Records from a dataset

↓↓↓

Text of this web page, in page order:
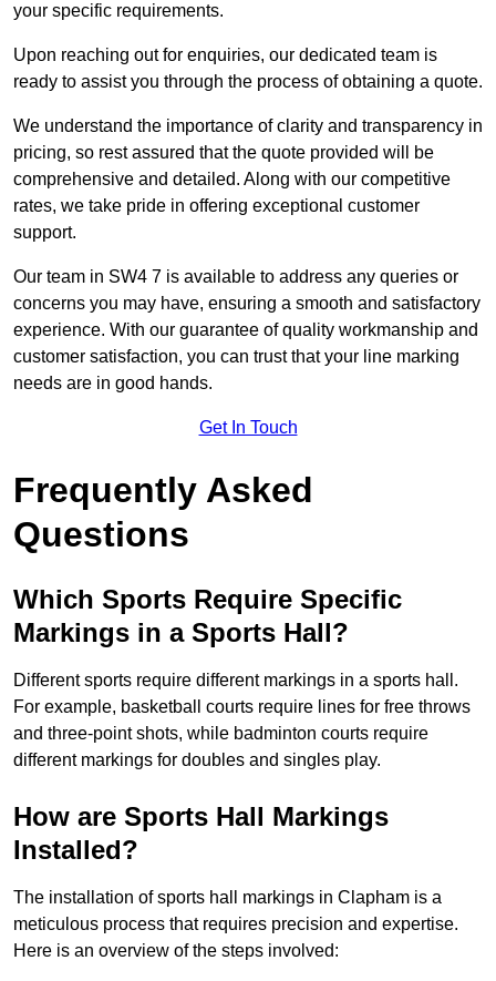
your specific requirements.
Upon reaching out for enquiries, our dedicated team is
ready to assist you through the process of obtaining a quote.
We understand the importance of clarity and transparency in
pricing, so rest assured that the quote provided will be
comprehensive and detailed. Along with our competitive
rates, we take pride in offering exceptional customer
support.
Our team in SW4 7 is available to address any queries or
concerns you may have, ensuring a smooth and satisfactory
experience. With our guarantee of quality workmanship and
customer satisfaction, you can trust that your line marking
needs are in good hands.
Get In Touch
Frequently Asked
Questions
Which Sports Require Specific
Markings in a Sports Hall?
Different sports require different markings in a sports hall.
For example, basketball courts require lines for free throws
and three-point shots, while badminton courts require
different markings for doubles and singles play.
How are Sports Hall Markings
Installed?
The installation of sports hall markings in Clapham is a
meticulous process that requires precision and expertise.
Here is an overview of the steps involved:
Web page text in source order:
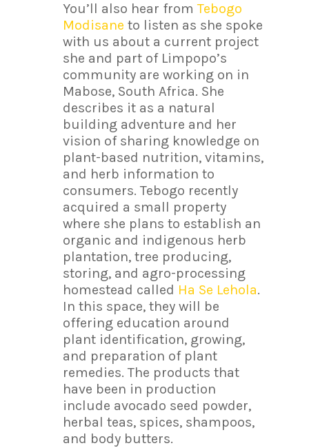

↑↑↑

Would you write each entry out again exactly, omitting the images?

Text of this web page, in page order:
your specific requirements.
Upon reaching out for enquiries, our dedicated team is
ready to assist you through the process of obtaining a quote.
We understand the importance of clarity and transparency in
pricing, so rest assured that the quote provided will be
comprehensive and detailed. Along with our competitive
rates, we take pride in offering exceptional customer
support.
Our team in SW4 7 is available to address any queries or
concerns you may have, ensuring a smooth and satisfactory
experience. With our guarantee of quality workmanship and
customer satisfaction, you can trust that your line marking
needs are in good hands.
Get In Touch
Frequently Asked
Questions
Which Sports Require Specific
Markings in a Sports Hall?
Different sports require different markings in a sports hall.
For example, basketball courts require lines for free throws
and three-point shots, while badminton courts require
different markings for doubles and singles play.
How are Sports Hall Markings
Installed?
The installation of sports hall markings in Clapham is a
meticulous process that requires precision and expertise.
Here is an overview of the steps involved:
Web page text in source order:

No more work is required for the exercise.